Русские. Для меня это слово ограничивалось романом Жюль-Верна «Михаил Строгов», проглоченным лет в десять-одиннадцать, книжицей в мягкой обложке, сброшюрованной из отдельных тетрадок, обильно проиллюстрированной старыми гравюрами по дереву, такими черными, такими сажистыми и такими усталыми, с рисунком четкими и витиеватым, захватывающим. Меня опьяняло бряцанье ощетинившихся странных названий городов на бесконечной равнине, где в алом великолепии пожарищ мчались вперед грозные татарские всадники: Нижний Новгород, Омск, Томск, Тобольск, Красноярск, Челябинск, Иркутск… Оно ограничивалось смешным прононсом генерала Дуракина из книг достопочтеннейшей графини де Сегюр, урожденной Растопчиной: «Ты — жуткий, дррянной соррванец! У нас, в Рроссии, знаешь, что мы делать с жуткий дррянной соррванец? Мы бррать кнут и спускать шкурру, вот что мы делать!» Не дальше воркующего выговора Эльвиры Попеско, игравшей в киношке «Товарища», не дальше казаков, теснивших Великую Армию императора:
Короток он, мой перечень моих образов России.
Мы с Марией узнали сразу. Наверное потому, что оба мы были незанятыми, голодными, брошенными детьми, оба поровну: и дичь, и охотник, и тот и другой? И трепещущими. Узнали мы сразу.
Портрет Марии. Девятнадцать. Вьющиеся патлы. Русая, но какого-то особого русого цвета, который только у них бывает, темно-русого с рыжими всполохами, более рыжеватого, чем русого, цвета львиного. Рослая? Как будто.
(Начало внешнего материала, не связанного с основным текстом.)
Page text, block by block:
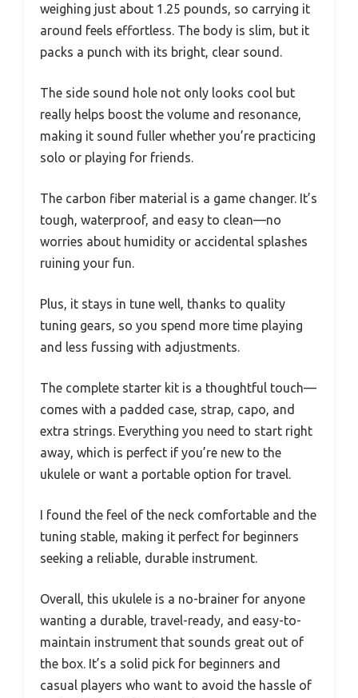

Совсем белая кожа, высокие, широкие скулы, узкая кость… Ладно, слова все это. Я здесь рисую девятнадцатилетнюю девушку, славянскую во весь дух, прекрасную, как любовь, словом, деву. Но это еще не Мария. Как же мне выплеснуть из бумаги Марию, словами? Как это сделать? Ее нос? Нос ее. Он украинский. Коротенький и кругленький, как молодая картошина, совсем махонькая… Но все это декорация вокруг смеха Марии.
Мария хочет улыбнуться, — она хохочет. Во все горло. Дарит тебе свой смех, хоть фартук подставляй! Ее подбородок угнездился в нежной шее, вся она из ямочек на щеках, хохота слез полны глаза. Глаза голубые, немыслимо голубые, как те маленькие цветочки, которые принялись быть голубыми. Глаза моего папы. Смех моего папы. Ну да, конечно!
Ребюффе тоже, он узнал сразу. Сам-то он дылда, худой, сутулый, студент чего-то, у него большой отзывчивый рот, резиновый, который он от добродушия растягивает до ушей. Он узнал сразу, хотя мы ничего такого не делаем, только сугубо рабочие жесты, размеченные тютелька в тютельку, ни одной паузы, хохочем не сбавляя темпа, когда майстер Куббе отворачивается, я дурачусь, жестикулирую, паясничаю, ради того, чтобы подглядеть смех обеих моих баб. Зверски нас вдохновляет присутствие женщин, все становится таким легким.
Ребюффе разыгрывает священника. «Благословляю вас, дети мои, плодитесь и размножайтесь!». Мария спрашивает: «Chto?» Жестом он напяливает нам на пальца обручальные кольца. Она краснеет, заливается смехом, хлещет его тряпкой. Сплевывает: «T'fou!» И еще: «Oi, ty, zaraza!» Тогда он, чтобы было понятней, обеими руками делает многозначительный жест, как будто оттягивает девку в подворотне, и при этом еще издает и похабный звук. Мария восклицает: «Oi, ty, cholera!» И вот она уж обиделась, насовсем. По крайней мере, на час.
Для большинства здешних французов русские — просто срань. Даже и не задумываются. Само собой, в общем. Так же, как колонизатор рассматривает туземца. И даже не из-за антикоммунизма. Напротив, эта сторона дела делает их скорее симпатичными. Мы же все дети Нарфронта{52} , все левацкое нам созвучно. Тогда как бельгийцы чураются русских главным образом из-за того большевистского дьявола, которого те у себя на груди пригрели…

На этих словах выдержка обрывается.